И присоветовал ему шепотком лукавый Ивещей:
– Тут и думать особо нечего. Как в Любече, так надо… чтоб везде было. И в Белгороде, и во Вручии, и в Родне. И в Киеве самом. Испугается тогда Болеслав, уберётся подобру-поздорову.
– Что, опять убийства, кровь?! – ужаснулся Святополк.
«А когда братьев убивал, не кровь была рази?!» – хотел ответить ему боярин, но удержался. Сказал по-иному:
– Что делать? Коли такое творят…
– Тогда учини, слышь, Фёдор, учини в Киеве резню! Пускай кровь ляшская рекою польётся!

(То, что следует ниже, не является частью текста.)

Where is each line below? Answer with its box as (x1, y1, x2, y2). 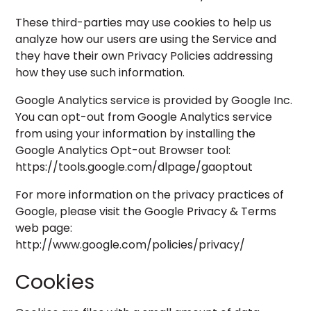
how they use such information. (15, 65, 185, 81)
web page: (15, 220, 73, 236)
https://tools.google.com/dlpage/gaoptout (15, 159, 253, 175)
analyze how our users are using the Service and (15, 31, 277, 47)
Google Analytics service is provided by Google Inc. (15, 92, 293, 108)
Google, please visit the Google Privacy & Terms (15, 203, 277, 219)
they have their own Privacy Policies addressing (15, 48, 274, 64)
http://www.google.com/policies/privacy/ (15, 237, 246, 253)
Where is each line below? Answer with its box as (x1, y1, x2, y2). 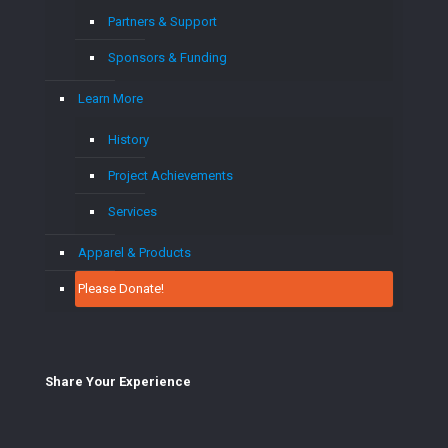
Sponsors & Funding (108, 49, 227, 65)
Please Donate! (78, 280, 164, 296)
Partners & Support (108, 13, 217, 29)
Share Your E (45, 373, 126, 389)
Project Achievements (108, 167, 233, 183)
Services (108, 203, 157, 219)
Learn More (78, 90, 143, 106)
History (108, 131, 149, 147)
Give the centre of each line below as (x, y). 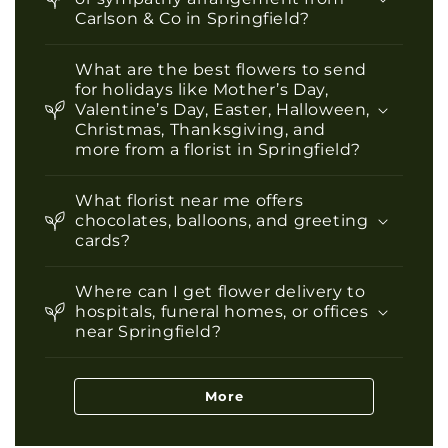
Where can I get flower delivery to (220, 291)
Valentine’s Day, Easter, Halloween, (223, 109)
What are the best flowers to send (221, 69)
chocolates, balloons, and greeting (222, 220)
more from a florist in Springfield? (218, 149)
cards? (103, 240)
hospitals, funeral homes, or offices (222, 311)
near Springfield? (148, 331)
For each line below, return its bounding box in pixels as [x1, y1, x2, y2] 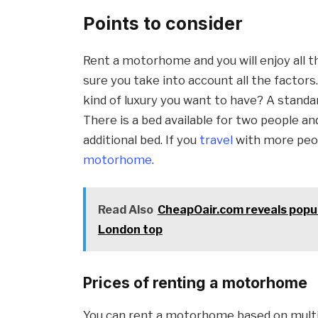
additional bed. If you [83, 132, 200, 147]
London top [97, 223, 163, 236]
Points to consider [83, 13, 243, 35]
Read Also [97, 203, 153, 216]
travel [199, 132, 234, 147]
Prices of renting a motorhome [83, 273, 308, 292]
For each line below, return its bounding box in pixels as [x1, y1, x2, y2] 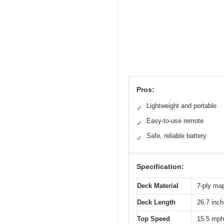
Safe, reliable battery [146, 131, 206, 139]
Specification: [136, 162, 184, 170]
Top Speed [137, 214, 170, 222]
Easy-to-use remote [146, 116, 203, 124]
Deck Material [137, 181, 178, 189]
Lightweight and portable [146, 101, 216, 109]
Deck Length [137, 198, 175, 206]
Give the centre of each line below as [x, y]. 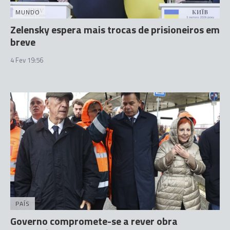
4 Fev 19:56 [27, 60]
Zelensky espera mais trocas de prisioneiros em [115, 29]
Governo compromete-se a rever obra [94, 221]
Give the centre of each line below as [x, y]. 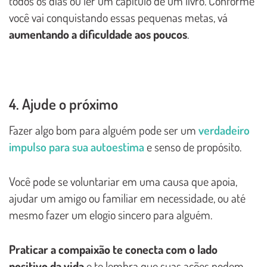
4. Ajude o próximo [63, 104]
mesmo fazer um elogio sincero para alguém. [111, 215]
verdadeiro [224, 130]
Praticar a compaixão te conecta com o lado [113, 249]
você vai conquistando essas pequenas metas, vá [118, 18]
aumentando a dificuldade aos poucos [98, 34]
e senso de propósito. [193, 147]
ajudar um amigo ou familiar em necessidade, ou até [127, 198]
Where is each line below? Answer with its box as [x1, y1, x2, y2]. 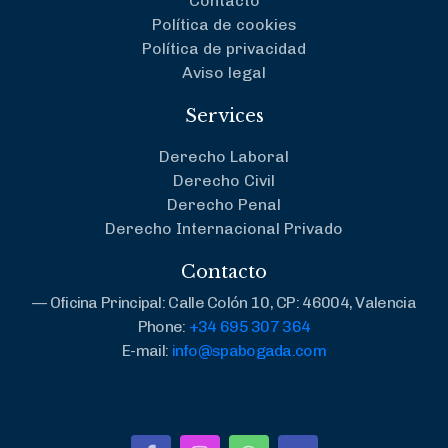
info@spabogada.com [171, 341, 326, 361]
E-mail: [122, 341, 172, 361]
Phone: [137, 317, 189, 337]
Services [184, 105, 264, 128]
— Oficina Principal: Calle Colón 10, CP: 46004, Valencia [32, 293, 416, 313]
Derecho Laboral [159, 147, 289, 167]
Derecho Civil [173, 171, 275, 191]
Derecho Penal [167, 195, 281, 215]

А я в иные грады тотчас людей пошлю! – Глаза Святополка вспыхнули, заблестели огоньками.
Что-то волчье, нечеловеческое виделось в выражении его вытянутого лица, обрамлённого долгими пепельными волосами.
«Господи, прости! Из ума он, что ль, выжил?!» – Фёдор с опаской, искоса посматривал на собеседника. Наконец, решившись, промолвил:
– Я содею. Токмо, княже, на всё ить гривны надобны. Ну, чтоб людишек нанять нужных.

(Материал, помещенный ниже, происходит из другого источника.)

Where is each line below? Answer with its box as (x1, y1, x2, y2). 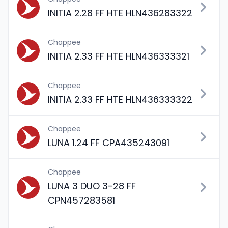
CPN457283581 (48, 194, 115, 207)
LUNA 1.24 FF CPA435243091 (48, 136, 169, 149)
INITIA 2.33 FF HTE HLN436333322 (48, 93, 192, 106)
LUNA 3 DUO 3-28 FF (48, 180, 136, 192)
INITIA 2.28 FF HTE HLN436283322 (48, 7, 192, 19)
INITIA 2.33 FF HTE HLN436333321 (48, 50, 189, 63)
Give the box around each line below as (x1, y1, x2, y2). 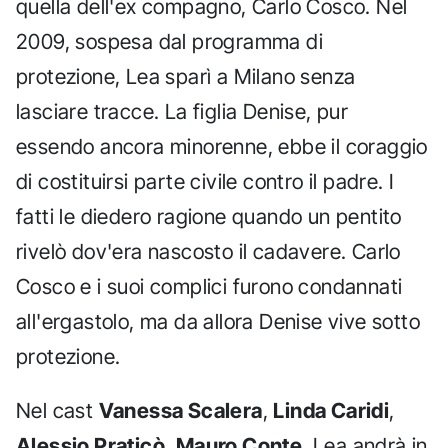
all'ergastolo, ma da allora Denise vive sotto (16, 309, 420, 335)
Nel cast (16, 398, 99, 424)
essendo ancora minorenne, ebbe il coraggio (16, 134, 428, 160)
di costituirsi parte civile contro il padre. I (16, 169, 395, 195)
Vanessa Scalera (98, 398, 263, 424)
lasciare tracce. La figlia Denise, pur (16, 99, 349, 125)
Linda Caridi (273, 398, 390, 424)
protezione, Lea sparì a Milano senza (16, 64, 356, 90)
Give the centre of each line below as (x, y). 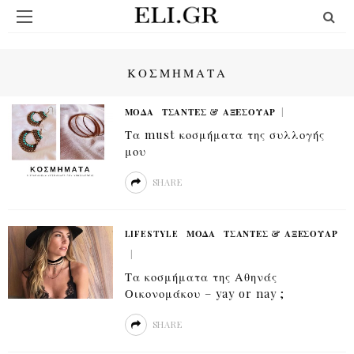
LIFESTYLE (151, 233)
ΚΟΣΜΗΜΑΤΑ (177, 73)
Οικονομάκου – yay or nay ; (204, 293)
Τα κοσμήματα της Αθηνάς (201, 277)
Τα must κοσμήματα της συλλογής (224, 134)

– Сколько? – нетерпеливо вопросил князь.
– Сто гривен.
– Получишь, боярин. Хоть тотчас. Токмо дело спроворь. Вельми тебя прошу! Тошно мне тестево нахальство терпеть!
…Наутро заявился Фёдор Ивещей в дом покойного воеводы Волчьего Хвоста. Отыскал в верхних палатах Любаву, всё такую же ленивую, рыхлую, с синяками под глазами. Опустилась в последнее время Хвостовна, стала пить, днями не выходила из терема.
– Кто тебя сильничал, ведаешь? – мрачно спросил Ивещей.
– Ведаю, – просто ответила Хвостовна. – С Володарем были там.
– Пришла пора отплатить тебе за позор. Ввечеру созовёшь сотников ляшских, кои на Подоле и на княжом дворе столуются, к себе в хоромы. Вели прибрать здесь всё, почистить. А как соберутся, как выпьют излиха, так наверху в светлице факел зажги. И беги тотчас подале, упрячься где до утра, а на рассвете из Киева выезжай. И не отчаивайся. Князь Святополк тя не обидит. Первой боярыней станешь, как в прежние времена.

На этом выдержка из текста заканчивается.